**WHAT TO DO**:
Below are records with pictures. Transcribe exactly, and only, the lines from the line with "recommended. (15, 238, 127, 258)" to the line with "pirms 3 mēnešiem [41, 149]", both ends included, but not the pictures.

**THE DATA**:
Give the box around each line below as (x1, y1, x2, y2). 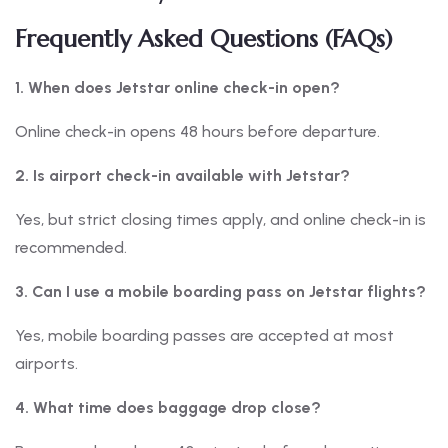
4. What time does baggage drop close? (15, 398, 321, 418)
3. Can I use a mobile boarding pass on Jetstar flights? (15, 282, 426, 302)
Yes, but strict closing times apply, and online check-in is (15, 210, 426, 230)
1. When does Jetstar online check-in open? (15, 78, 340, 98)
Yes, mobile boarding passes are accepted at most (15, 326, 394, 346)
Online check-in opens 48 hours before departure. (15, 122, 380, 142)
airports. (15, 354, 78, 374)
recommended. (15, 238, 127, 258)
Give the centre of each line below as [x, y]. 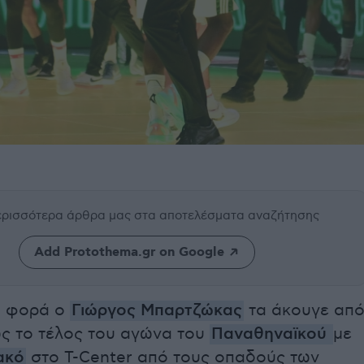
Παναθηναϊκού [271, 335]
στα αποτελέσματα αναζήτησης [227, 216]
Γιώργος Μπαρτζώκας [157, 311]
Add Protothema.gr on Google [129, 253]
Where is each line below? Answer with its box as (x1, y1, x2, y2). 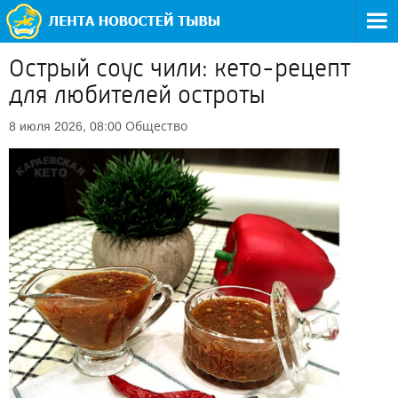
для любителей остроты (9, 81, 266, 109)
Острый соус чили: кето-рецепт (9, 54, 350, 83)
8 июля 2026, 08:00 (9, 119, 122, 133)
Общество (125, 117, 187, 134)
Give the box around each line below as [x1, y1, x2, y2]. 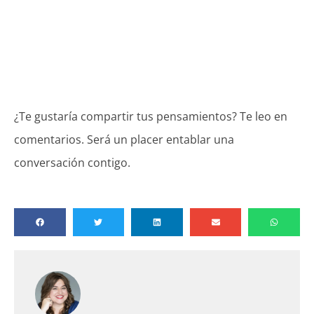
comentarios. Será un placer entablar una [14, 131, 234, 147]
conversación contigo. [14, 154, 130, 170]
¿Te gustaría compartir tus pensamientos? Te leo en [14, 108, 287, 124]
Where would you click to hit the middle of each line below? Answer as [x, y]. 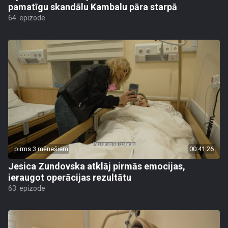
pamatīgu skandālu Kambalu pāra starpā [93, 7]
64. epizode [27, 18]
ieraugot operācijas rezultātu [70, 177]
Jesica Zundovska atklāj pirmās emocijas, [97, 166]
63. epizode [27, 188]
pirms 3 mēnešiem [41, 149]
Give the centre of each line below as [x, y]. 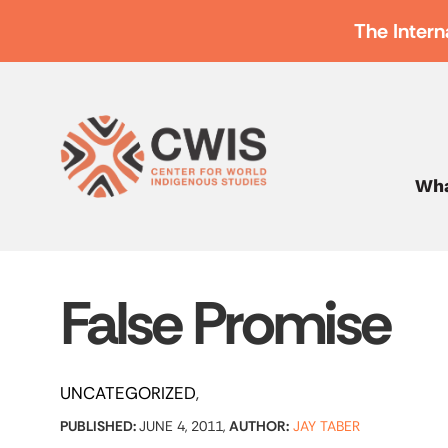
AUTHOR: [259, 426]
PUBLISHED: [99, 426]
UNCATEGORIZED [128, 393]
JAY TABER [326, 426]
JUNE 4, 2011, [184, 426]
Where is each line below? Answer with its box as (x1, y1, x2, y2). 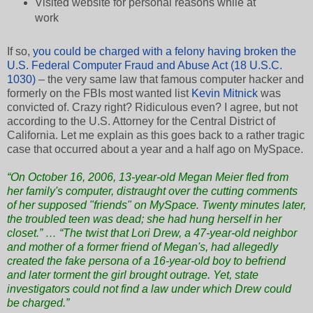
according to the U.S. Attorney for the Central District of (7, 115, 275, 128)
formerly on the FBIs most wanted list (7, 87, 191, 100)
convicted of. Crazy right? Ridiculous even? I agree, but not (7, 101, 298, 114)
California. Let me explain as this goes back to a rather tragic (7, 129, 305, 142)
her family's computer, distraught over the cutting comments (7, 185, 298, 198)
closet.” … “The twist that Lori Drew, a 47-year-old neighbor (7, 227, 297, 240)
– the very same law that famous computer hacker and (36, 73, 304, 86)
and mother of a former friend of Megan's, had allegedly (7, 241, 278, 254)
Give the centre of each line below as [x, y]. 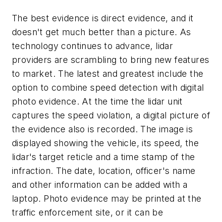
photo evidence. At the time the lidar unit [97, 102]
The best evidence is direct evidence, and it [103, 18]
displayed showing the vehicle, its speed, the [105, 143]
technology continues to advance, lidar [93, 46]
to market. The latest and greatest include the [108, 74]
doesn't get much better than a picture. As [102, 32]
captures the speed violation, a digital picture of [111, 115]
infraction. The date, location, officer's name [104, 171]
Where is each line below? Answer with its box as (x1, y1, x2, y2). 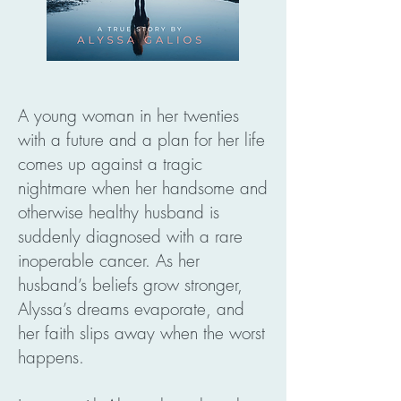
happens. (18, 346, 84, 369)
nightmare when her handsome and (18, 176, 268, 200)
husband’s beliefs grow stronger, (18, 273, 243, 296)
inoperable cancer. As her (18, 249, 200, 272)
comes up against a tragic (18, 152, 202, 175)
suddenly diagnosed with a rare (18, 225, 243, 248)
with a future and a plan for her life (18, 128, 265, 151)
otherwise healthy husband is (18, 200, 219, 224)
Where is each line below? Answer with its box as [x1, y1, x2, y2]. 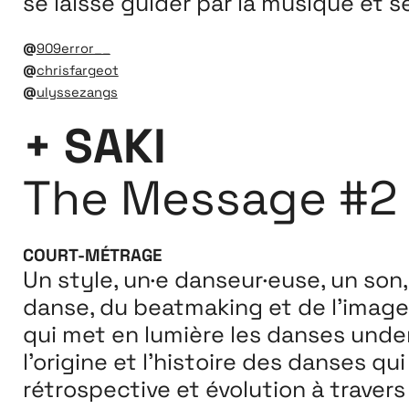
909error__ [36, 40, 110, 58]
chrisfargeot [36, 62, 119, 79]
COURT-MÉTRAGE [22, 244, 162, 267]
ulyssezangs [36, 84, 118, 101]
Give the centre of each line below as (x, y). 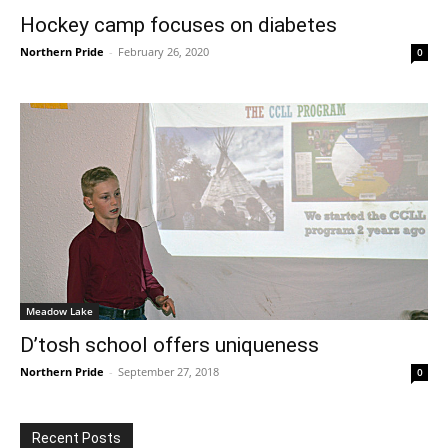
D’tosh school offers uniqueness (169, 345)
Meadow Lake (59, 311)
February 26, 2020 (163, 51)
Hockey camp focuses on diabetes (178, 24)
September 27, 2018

**SOLUTION BELOW**:
recommended. (15, 238, 127, 258)
Give the centre of each line below as [x, y]. 
Παναθηναϊκού [271, 335]
στα αποτελέσματα αναζήτησης [227, 216]
Γιώργος Μπαρτζώκας [157, 311]
Add Protothema.gr on Google [129, 253]
Where is each line below? Answer with its box as (x1, y1, x2, y2). 
для любителей остроты (9, 81, 266, 109)
Острый соус чили: кето-рецепт (9, 54, 350, 83)
8 июля 2026, 08:00 (9, 119, 122, 133)
Общество (125, 117, 187, 134)
Give the box around each line below as [x1, y1, x2, y2]. 
comentarios. Será un placer entablar una [14, 131, 234, 147]
conversación contigo. [14, 154, 130, 170]
¿Te gustaría compartir tus pensamientos? Te leo en [14, 108, 287, 124]
Where would you click to hit the middle of each line below? Answer as [x, y]. 
pamatīgu skandālu Kambalu pāra starpā [93, 7]
64. epizode [27, 18]
ieraugot operācijas rezultātu [70, 177]
Jesica Zundovska atklāj pirmās emocijas, [97, 166]
63. epizode [27, 188]
pirms 3 mēnešiem [41, 149]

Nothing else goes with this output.